Monday, February 28, 2011

A Defaced Herbal from 1710: William Salmon's Botanologia

A portrait of Salmon from the frontispiece
to his Ars Chirurgica (1699).
The image above is from a copy of William Salmon's Botanologia: The English Herbal, or History of Plants (London: I. Dawks for H. Rhodes and J. Taylor, 1710) which is available for view via Villanova University's digital library. Evidently the nudity of the figure (I suppose either the sun god Helios or Apollo) bothered an early owner of the book, since he or she appears to have obliterated the poor deity's rear quarters and genitalia with a quill pen. Conversely, perhaps someone had drawn something offensive onto the scratched-out area, and the ink was merely restoring modesty? Why is a man pouring a bucket of rain on the god from a cloud anyway?
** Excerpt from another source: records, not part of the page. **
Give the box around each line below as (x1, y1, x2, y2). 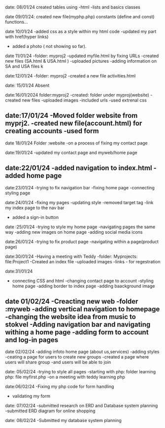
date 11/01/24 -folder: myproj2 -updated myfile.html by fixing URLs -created (5, 53, 159, 59)
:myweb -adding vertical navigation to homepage (5, 305, 160, 314)
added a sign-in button (12, 214, 59, 220)
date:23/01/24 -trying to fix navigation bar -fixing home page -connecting (5, 184, 155, 190)
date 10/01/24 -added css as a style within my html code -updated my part (5, 29, 157, 34)
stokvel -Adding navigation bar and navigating (5, 321, 151, 329)
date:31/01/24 (5, 268, 33, 274)
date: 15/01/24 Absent (5, 82, 50, 88)
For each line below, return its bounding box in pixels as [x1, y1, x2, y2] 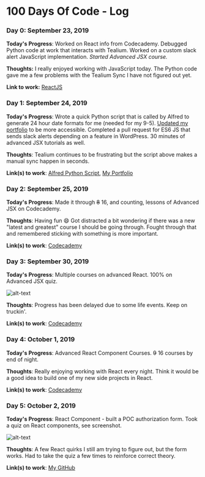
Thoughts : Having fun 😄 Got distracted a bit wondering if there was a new [6, 217, 195, 225]
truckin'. [6, 308, 27, 316]
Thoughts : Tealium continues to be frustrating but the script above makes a [6, 150, 198, 158]
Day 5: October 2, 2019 [6, 401, 76, 409]
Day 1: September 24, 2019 [6, 99, 88, 107]
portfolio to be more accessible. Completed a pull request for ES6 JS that [6, 126, 191, 133]
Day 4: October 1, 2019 [6, 335, 75, 344]
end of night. [6, 355, 39, 363]
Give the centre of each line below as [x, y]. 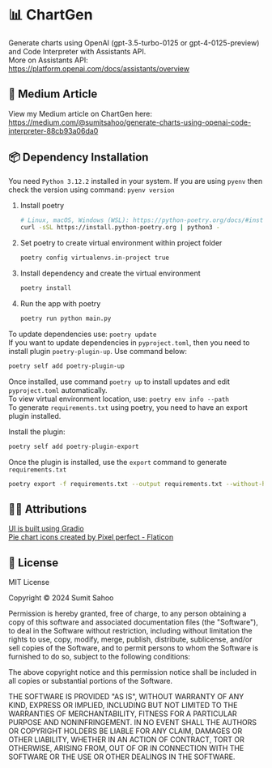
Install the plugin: [37, 431]
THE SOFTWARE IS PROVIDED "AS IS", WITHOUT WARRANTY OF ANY [126, 697]
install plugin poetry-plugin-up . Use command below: [98, 351]
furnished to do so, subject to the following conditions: [99, 657]
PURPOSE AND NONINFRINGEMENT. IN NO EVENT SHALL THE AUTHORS [133, 723]
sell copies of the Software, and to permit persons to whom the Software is [134, 648]
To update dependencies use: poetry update [83, 334]
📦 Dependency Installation [79, 158]
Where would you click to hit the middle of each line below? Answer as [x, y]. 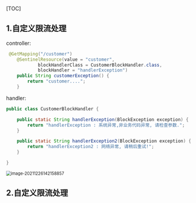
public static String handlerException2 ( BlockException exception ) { [104, 141]
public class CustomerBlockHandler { [53, 109]
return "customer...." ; [56, 81]
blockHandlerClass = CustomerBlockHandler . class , [100, 65]
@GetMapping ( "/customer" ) [40, 54]
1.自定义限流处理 [36, 29]
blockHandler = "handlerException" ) [83, 70]
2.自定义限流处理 [37, 193]
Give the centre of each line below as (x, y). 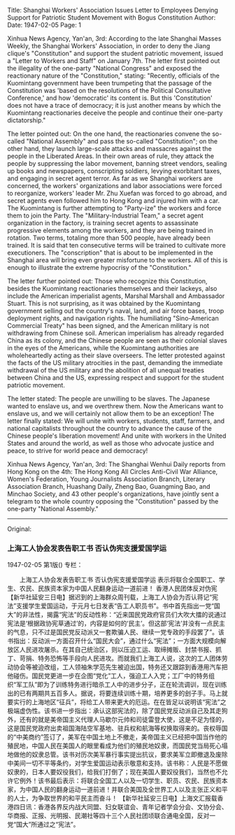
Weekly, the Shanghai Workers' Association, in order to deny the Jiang (109, 46)
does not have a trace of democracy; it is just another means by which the (114, 105)
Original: (20, 529)
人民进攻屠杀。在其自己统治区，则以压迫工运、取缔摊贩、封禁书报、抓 (120, 650)
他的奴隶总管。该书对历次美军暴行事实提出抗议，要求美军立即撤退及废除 (123, 755)
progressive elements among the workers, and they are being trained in (110, 230)
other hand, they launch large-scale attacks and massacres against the (109, 149)
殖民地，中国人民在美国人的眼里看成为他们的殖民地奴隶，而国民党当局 (108, 746)
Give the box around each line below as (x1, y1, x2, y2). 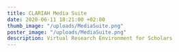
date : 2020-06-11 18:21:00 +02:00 (7, 16, 106, 23)
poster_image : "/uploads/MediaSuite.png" (7, 28, 127, 36)
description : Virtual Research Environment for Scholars (7, 35, 173, 42)
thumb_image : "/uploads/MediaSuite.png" (7, 22, 124, 29)
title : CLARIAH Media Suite (7, 9, 87, 17)

It is all a bit of a mystery. And indeed, we know little more about the life of the man who wrote the book itself. William Salmon (1644-1713) numbered among the most successful medical practitioners of Restoration-era London but was largely forgotten after his death. Though he was much maligned as a quack doctor or 'mountebank' by eighteenth-century medical authorities, Salmon appears to have won considerable success as a self-proclaimed "Doctor of Physic," apothecary and author of popular treatises on everything from home surgery to figurative drawing, landscape painting and the science of hand gestures. Salmon's practice began in a tavern. Next, displaying a characteristic commercial shrewdness, the doctor rented space immediately opposite St. Bartholemew's Hospital in London and developed a medical practice that treated patients who were rejected from that institution. His specialty was drug mixtures and pills that featured a range of bizarre and exotic ingredients, the sort of thing that would later come to be called 'patent medicines.' (See my previous entry on early modern London's drug trade for some representative remedies, including a medicinal usage of 'Cranium Humanum,' i.e. human skull!).
The full frontispiece of Botanologia.
Little is known of Salmon's life. His Oxford Dictionary of National Biography by Phillip K. Wilson entry notes intriguingly,
"Contemporaries claimed that as a boy Salmon was apprenticed to a mountebank, whom he served as a ‘wachum’ or ‘zany’, and amused audiences by ‘tumbling through a hoop’ or with ‘tricks of legerdemain and slight of hand’; he also ‘made speeches and wrote Panygyricks in praise of his master's Panaceas. He wrote Almanacks to direct the taking of his medicines, and made the stars vouch for their virtue.’"
The same entry notes that "Salmon also created a cabinet of curiosities that included some items he brought back from his travels to the West Indies." Salmon himself referred in print to his travels "some years last past in the American World," noting modestly that he had "but lately returned home to perfect the whole System of Medical Learning." (See Allen Debus, ed. Medicine in Seventeenth Century England [Berkeley, 1974], 144). The nature and itinerary of these travels is still a bit of a mystery though, as far as I can tell.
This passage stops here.